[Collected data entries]
------------------------

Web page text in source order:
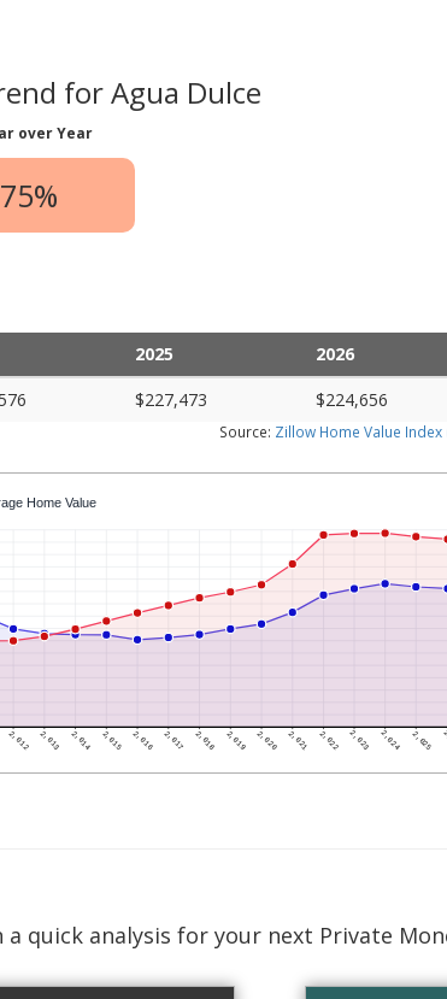
for Agua Dulce
over Year
2025
2026
$227,473 $224,656
Source: Zillow Home Value Index
a quick analysis for your next Private
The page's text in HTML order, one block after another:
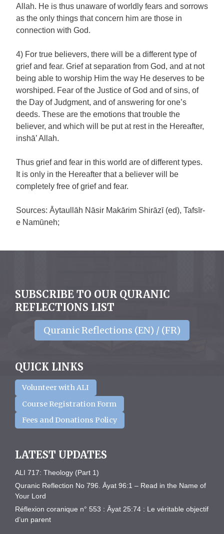
Allah. He is thus unaware of worldly fears and sorrows
as the only things that concern him are those in
connection with God.
4) For true believers, there will be a different type of
grief and fear. Grief at separation from God, and at not
being able to worship Him the way He deserves to be
worshiped. Fear of the Justice of God and of sins, of
the Day of Judgment, and of answering for one’s
deeds. These are the emotions that trouble the
believer, and which will be put at rest in the Hereafter,
inshā’ Allah.
Thus grief and fear in this world are of different types.
It is only in the Hereafter that a believer will be
completely free of grief and fear.
Sources: Āytaullāh Nāsir Makārim Shirāzī (ed), Tafsīr-
e Namūneh;
SUBSCRIBE TO OUR QURANIC
REFLECTIONS LIST
Quranic Reflections (EN) / (FR)
QUICK LINKS
Volunteer with ALI
Course Registration Form
Fees and Donations Policy
LATEST UPDATES
ALI 717: Theology (Part 1)
Quranic Reflection No 796. Āyat 96:1 – Read in the Name of
Your Lord
Réflexion coranique n° 553 : Āyat 25:74 : Le véritable objectif
d’un parent
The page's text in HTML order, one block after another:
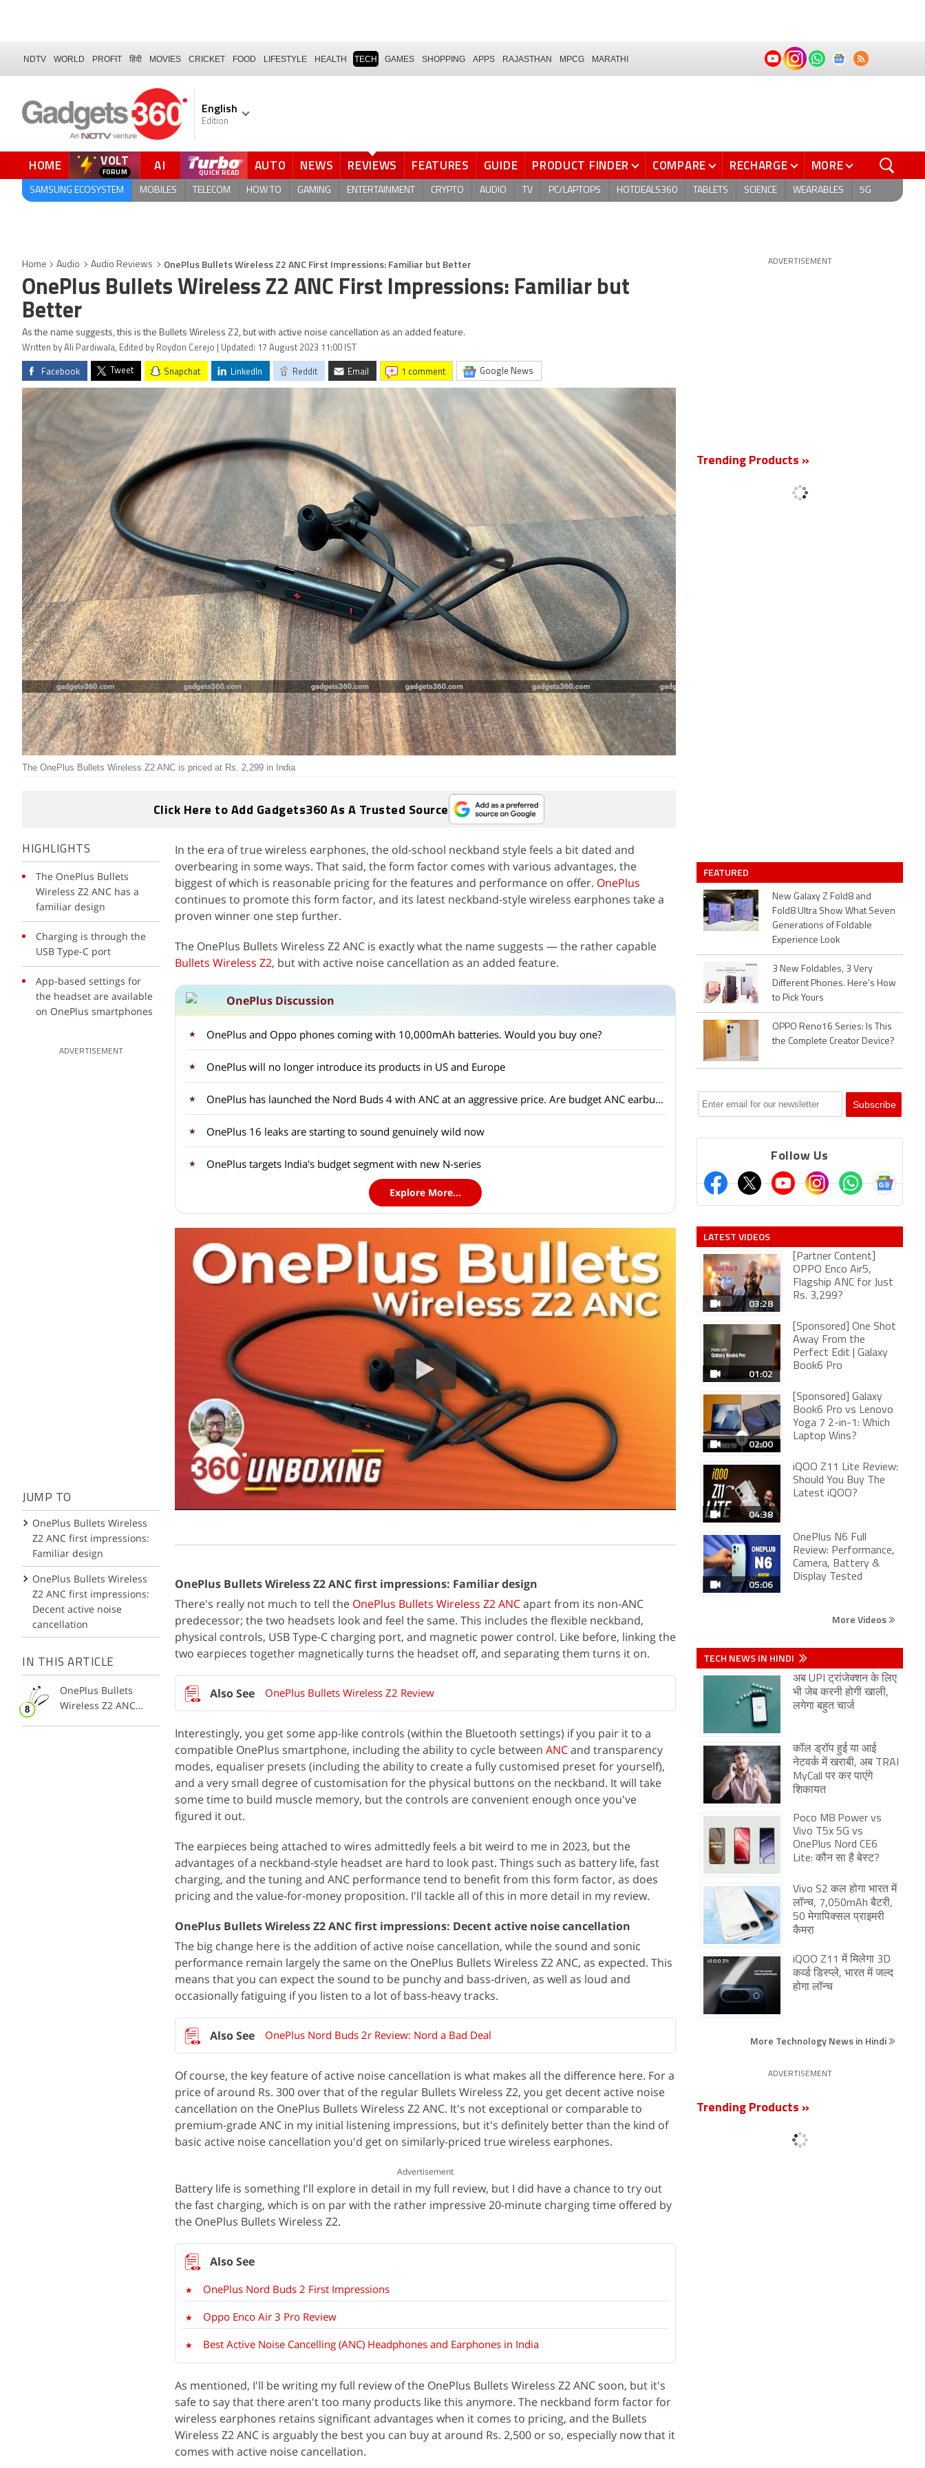
NDTV WORLD PROFIT हिंदी MOVIES CRICKET FOOD LIFESTYLE HEALTH TECH GAMES SHOPPING APPS RAJASTHAN MPCG MARATHI
English
Edition
HOME VOLT AI QUICK READ AUTO NEWS REVIEWS FEATURES GUIDE PRODUCT FINDER COMPARE RECHARGE MORE
SAMSUNG ECOSYSTEM MOBILES TELECOM HOW TO GAMING ENTERTAINMENT CRYPTO AUDIO TV PC/LAPTOPS HOTDEALS360 TABLETS SCIENCE WEARABLES 5G
Home Audio Audio Reviews OnePlus Bullets Wireless Z2 ANC First Impressions: Familiar but Better
OnePlus Bullets Wireless Z2 ANC First Impressions: Familiar but
Better
As the name suggests, this is the Bullets Wireless Z2, but with active noise cancellation as an added feature.
Written by Ali Pardiwala, Edited by Roydon Cerejo | Updated: 17 August 2023 11:00 IST
Facebook Tweet Snapchat LinkedIn Reddit Email 1 comment Google News
The OnePlus Bullets Wireless Z2 ANC is priced at Rs. 2,299 in India
Click Here to Add Gadgets360 As A Trusted Source
HIGHLIGHTS
The OnePlus Bullets
Wireless Z2 ANC has a
familiar design
Charging is through the
USB Type-C port
App-based settings for
the headset are available
on OnePlus smartphones
ADVERTISEMENT
JUMP TO
OnePlus Bullets Wireless
Z2 ANC first impressions:
Familiar design
OnePlus Bullets Wireless
Z2 ANC first impressions:
Decent active noise
cancellation
IN THIS ARTICLE
OnePlus Bullets
Wireless Z2 ANC
In the era of true wireless earphones, the old-school neckband style feels a bit dated and
overbearing in some ways. That said, the form factor comes with various advantages, the
biggest of which is reasonable pricing for the features and performance on offer. OnePlus
continues to promote this form factor, and its latest neckband-style wireless earphones take a
proven winner one step further.
The OnePlus Bullets Wireless Z2 ANC is exactly what the name suggests — the rather capable
Bullets Wireless Z2, but with active noise cancellation as an added feature.
OnePlus Discussion
OnePlus and Oppo phones coming with 10,000mAh batteries. Would you buy one?
OnePlus will no longer introduce its products in US and Europe
OnePlus has launched the Nord Buds 4 with ANC at an aggressive price. Are budget ANC earbuds good enough for people?
OnePlus 16 leaks are starting to sound genuinely wild now
OnePlus targets India's budget segment with new N-series
Explore More...
OnePlus Bullets Wireless Z2 ANC first impressions: Familiar design
There's really not much to tell the OnePlus Bullets Wireless Z2 ANCapart from its non-ANC
predecessor; the two headsets look and feel the same. This includes the flexible neckband,
physical controls, USB Type-C charging port, and magnetic power control. Like before, linking the
two earpieces together magnetically turns the headset off, and separating them turns it on.
OnePlus Bullets Wireless Z2 Review
Interestingly, you get some app-like controls (within the Bluetooth settings) if you pair it to a
compatible OnePlus smartphone, including the ability to cycle between ANCand transparency
modes, equaliser presets (including the ability to create a fully customised preset for yourself),
and a very small degree of customisation for the physical buttons on the neckband. It will take
some time to build muscle memory, but the controls are convenient enough once you've
figured it out.
The earpieces being attached to wires admittedly feels a bit weird to me in 2023, but the
advantages of a neckband-style headset are hard to look past. Things such as battery life, fast
charging, and the tuning and ANC performance tend to benefit from this form factor, as does
pricing and the value-for-money proposition. I'll tackle all of this in more detail in my review.
OnePlus Bullets Wireless Z2 ANC first impressions: Decent active noise cancellation
The big change here is the addition of active noise cancellation, while the sound and sonic
performance remain largely the same on the OnePlus Bullets Wireless Z2 ANC, as expected. This
means that you can expect the sound to be punchy and bass-driven, as well as loud and
occasionally fatiguing if you listen to a lot of bass-heavy tracks.
OnePlus Nord Buds 2r Review: Nord a Bad Deal
Of course, the key feature of active noise cancellation is what makes all the difference here. For a
price of around Rs. 300 over that of the regular Bullets Wireless Z2, you get decent active noise
cancellation on the OnePlus Bullets Wireless Z2 ANC. It's not exceptional or comparable to
premium-grade ANC in my initial listening impressions, but it's definitely better than the kind of
basic active noise cancellation you'd get on similarly-priced true wireless earphones.
Advertisement
Battery life is something I'll explore in detail in my full review, but I did have a chance to try out
the fast charging, which is on par with the rather impressive 20-minute charging time offered by
the OnePlus Bullets Wireless Z2.
OnePlus Nord Buds 2 First Impressions
Oppo Enco Air 3 Pro Review
Best Active Noise Cancelling (ANC) Headphones and Earphones in India
As mentioned, I'll be writing my full review of the OnePlus Bullets Wireless Z2 ANC soon, but it's
safe to say that there aren't too many products like this anymore. The neckband form factor for
wireless earphones retains significant advantages when it comes to pricing, and the Bullets
Wireless Z2 ANC is arguably the best you can buy at around Rs. 2,500 or so, especially now that it
comes with active noise cancellation.
ADVERTISEMENT
Trending Products »
FEATURED
New Galaxy Z Fold8 and
Fold8 Ultra Show What Seven
Generations of Foldable
Experience Look
3 New Foldables, 3 Very
Different Phones. Here's How
to Pick Yours
OPPO Reno16 Series: Is This
the Complete Creator Device?
Follow Us
LATEST VIDEOS
03:28
[Partner Content]
OPPO Enco Air5,
Flagship ANC for Just
Rs. 3,299?
01:02
[Sponsored] One Shot
Away From the
Perfect Edit | Galaxy
Book6 Pro
02:00
[Sponsored] Galaxy
Book6 Pro vs Lenovo
Yoga 7 2-in-1: Which
Laptop Wins?
04:38
iQOO Z11 Lite Review:
Should You Buy The
Latest iQOO?
05:06
OnePlus N6 Full
Review: Performance,
Camera, Battery &
Display Tested
More Videos
TECH NEWS IN HINDI
अब UPI ट्रांजेक्शन के लिए
भी जेब करनी होगी खाली,
लगेगा बहुत चार्ज
कॉल ड्रॉप हुई या आई
नेटवर्क में खराबी, अब TRAI
MyCall पर कर पाएंगे
शिकायत
Poco M8 Power vs
Vivo T5x 5G vs
OnePlus Nord CE6
Lite: कौन सा है बेस्ट?
Vivo S2 कल होगा भारत में
लॉन्च, 7,050mAh बैटरी,
50 मेगापिक्सल प्राइमरी
कैमरा
iQOO Z11 में मिलेगा 3D
कर्व्ड डिस्प्ले, भारत में जल्द
होगा लॉन्च
More Technology News in Hindi
ADVERTISEMENT
Trending Products »
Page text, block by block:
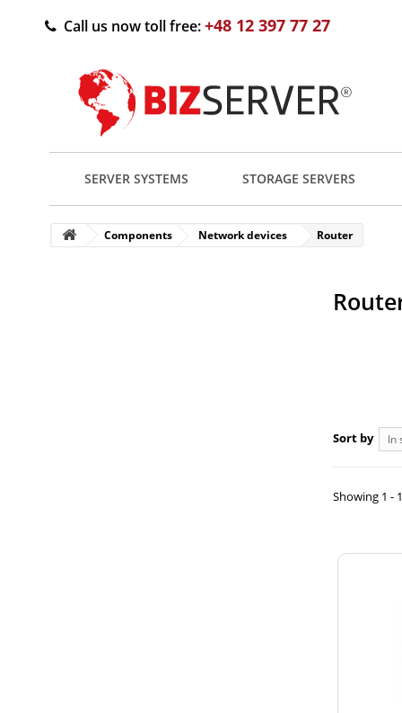
Call us now toll free:+48 12 397 77 27
SERVER SYSTEMS STORAGE SERVERS
Components Network devices Router
Sort by In
Showing 1 -
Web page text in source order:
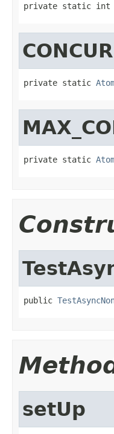
private static int
private static
private static
public
setUp
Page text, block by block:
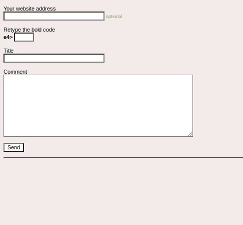
Your website address
optional
Retype the bold code
e4>
Title
Comment
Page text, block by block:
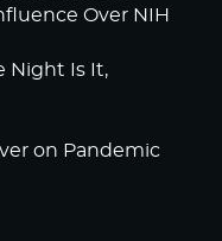
Over NIH
Night Is It,
on Pandemic

------------------------

What is expected →
Of the lines above, extract only those from the line with "two earpieces together" to the line with "figured it out.", both included, exactly as written.

Exercise response →
two earpieces together magnetically turns the headset off, and separating them turns it on.
OnePlus Bullets Wireless Z2 Review
Interestingly, you get some app-like controls (within the Bluetooth settings) if you pair it to a
compatible OnePlus smartphone, including the ability to cycle between ANCand transparency
modes, equaliser presets (including the ability to create a fully customised preset for yourself),
and a very small degree of customisation for the physical buttons on the neckband. It will take
some time to build muscle memory, but the controls are convenient enough once you've
figured it out.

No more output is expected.